# [Entries supplied]
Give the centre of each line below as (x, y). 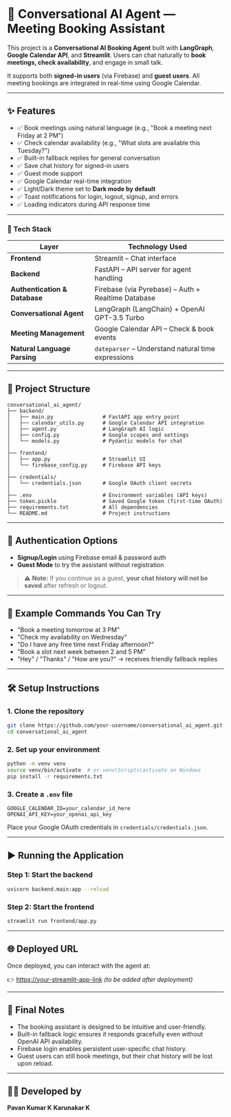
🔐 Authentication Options (63, 541)
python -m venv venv (37, 764)
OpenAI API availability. (50, 1041)
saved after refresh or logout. (66, 585)
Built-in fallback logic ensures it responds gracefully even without (110, 1034)
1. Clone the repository (46, 711)
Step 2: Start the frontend (51, 906)
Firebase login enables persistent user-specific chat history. (102, 1048)
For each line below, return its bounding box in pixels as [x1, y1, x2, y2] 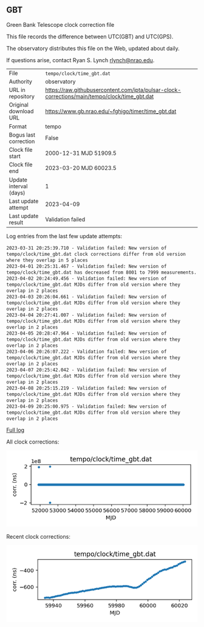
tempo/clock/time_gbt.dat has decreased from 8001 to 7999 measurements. [6, 269, 197, 275]
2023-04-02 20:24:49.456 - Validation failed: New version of [6, 275, 167, 282]
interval [8, 182, 28, 190]
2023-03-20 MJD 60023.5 [45, 164, 117, 171]
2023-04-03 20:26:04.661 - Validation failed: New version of [6, 294, 167, 300]
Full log [6, 426, 25, 433]
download [8, 108, 34, 115]
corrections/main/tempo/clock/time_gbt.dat [45, 93, 154, 100]
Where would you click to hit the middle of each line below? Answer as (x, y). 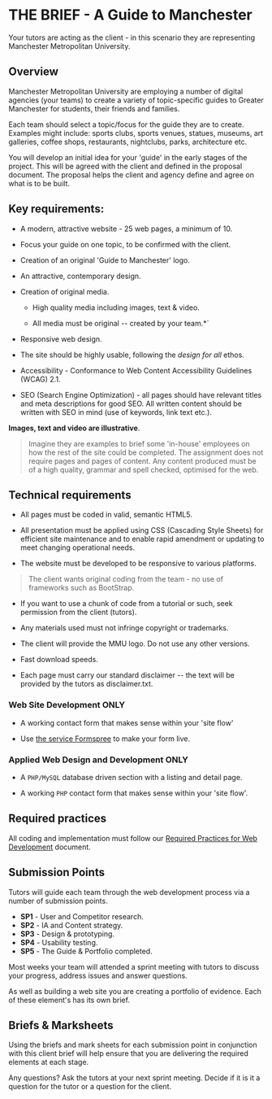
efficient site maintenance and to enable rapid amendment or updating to (142, 539)
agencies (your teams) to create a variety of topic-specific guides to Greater (136, 100)
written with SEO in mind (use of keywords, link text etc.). (116, 412)
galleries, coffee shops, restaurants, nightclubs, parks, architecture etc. (128, 142)
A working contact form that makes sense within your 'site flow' (127, 722)
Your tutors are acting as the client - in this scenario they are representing (132, 37)
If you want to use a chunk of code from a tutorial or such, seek (126, 604)
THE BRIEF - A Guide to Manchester (131, 15)
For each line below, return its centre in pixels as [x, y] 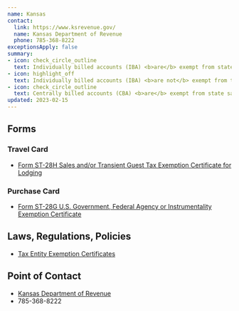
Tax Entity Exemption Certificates [67, 253]
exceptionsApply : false [43, 47]
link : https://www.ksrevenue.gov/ [65, 27]
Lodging [30, 173]
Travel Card [28, 149]
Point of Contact [44, 276]
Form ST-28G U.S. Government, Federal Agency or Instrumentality [115, 206]
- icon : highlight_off [41, 73]
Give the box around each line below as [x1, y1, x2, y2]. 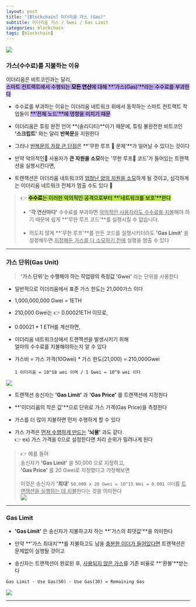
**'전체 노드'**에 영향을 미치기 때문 [30, 111, 111, 118]
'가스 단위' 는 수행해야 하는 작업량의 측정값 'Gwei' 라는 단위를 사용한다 [20, 273, 179, 280]
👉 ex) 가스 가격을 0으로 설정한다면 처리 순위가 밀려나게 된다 [14, 436, 153, 443]
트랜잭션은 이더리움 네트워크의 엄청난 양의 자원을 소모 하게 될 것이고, [14, 175, 169, 182]
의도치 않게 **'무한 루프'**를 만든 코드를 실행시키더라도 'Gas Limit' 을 [29, 229, 189, 237]
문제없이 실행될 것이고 [14, 547, 65, 554]
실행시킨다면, [25, 162, 55, 170]
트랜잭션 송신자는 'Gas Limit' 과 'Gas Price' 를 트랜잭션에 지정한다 [14, 391, 168, 398]
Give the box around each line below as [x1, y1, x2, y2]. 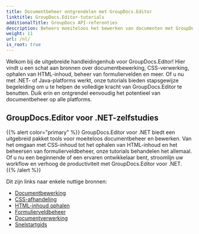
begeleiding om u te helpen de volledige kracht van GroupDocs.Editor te [6, 83, 182, 90]
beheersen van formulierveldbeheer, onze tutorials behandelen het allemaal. [6, 148, 192, 155]
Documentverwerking [14, 214, 68, 222]
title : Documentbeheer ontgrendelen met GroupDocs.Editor [6, 8, 152, 15]
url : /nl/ [6, 36, 31, 42]
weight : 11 [6, 31, 33, 37]
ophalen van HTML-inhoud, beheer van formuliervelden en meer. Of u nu [6, 70, 184, 78]
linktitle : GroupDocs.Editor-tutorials [6, 14, 105, 20]
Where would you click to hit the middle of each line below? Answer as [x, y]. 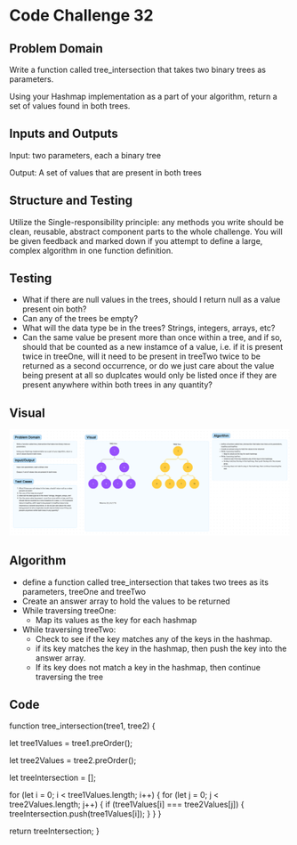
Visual [28, 413]
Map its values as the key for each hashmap [116, 620]
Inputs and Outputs [64, 134]
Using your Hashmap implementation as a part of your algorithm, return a [143, 96]
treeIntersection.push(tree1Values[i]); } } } [85, 814]
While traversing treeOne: [69, 610]
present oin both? [54, 309]
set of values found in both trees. [70, 106]

# [What is needed]
Out of the records above, return only the lines from the one with "OpenAI API availability. (50, 1041)" through the one with "Tax Entity Exemption Certificates [67, 253]", exactly, and none of the pictures.

# [Exercise result]
OpenAI API availability. (50, 1041)
saved after refresh or logout. (66, 585)
Built-in fallback logic ensures it responds gracefully even without (110, 1034)
1. Clone the repository (46, 711)
Step 2: Start the frontend (51, 906)
Firebase login enables persistent user-specific chat history. (102, 1048)
For each line below, return its bounding box in pixels as [x1, y1, x2, y2] 
tempo/clock/time_gbt.dat has decreased from 8001 to 7999 measurements. [6, 269, 197, 275]
2023-04-02 20:24:49.456 - Validation failed: New version of [6, 275, 167, 282]
interval [8, 182, 28, 190]
2023-03-20 MJD 60023.5 [45, 164, 117, 171]
2023-04-03 20:26:04.661 - Validation failed: New version of [6, 294, 167, 300]
Full log [6, 426, 25, 433]
download [8, 108, 34, 115]
corrections/main/tempo/clock/time_gbt.dat [45, 93, 154, 100]
Where would you click to hit the middle of each line below? Answer as (x, y). 
efficient site maintenance and to enable rapid amendment or updating to (142, 539)
agencies (your teams) to create a variety of topic-specific guides to Greater (136, 100)
written with SEO in mind (use of keywords, link text etc.). (116, 412)
galleries, coffee shops, restaurants, nightclubs, parks, architecture etc. (128, 142)
A working contact form that makes sense within your 'site flow' (127, 722)
Your tutors are acting as the client - in this scenario they are representing (132, 37)
If you want to use a chunk of code from a tutorial or such, seek (126, 604)
THE BRIEF - A Guide to Manchester (131, 15)
For each line below, return its centre in pixels as [x, y] 
Tax Entity Exemption Certificates [67, 253]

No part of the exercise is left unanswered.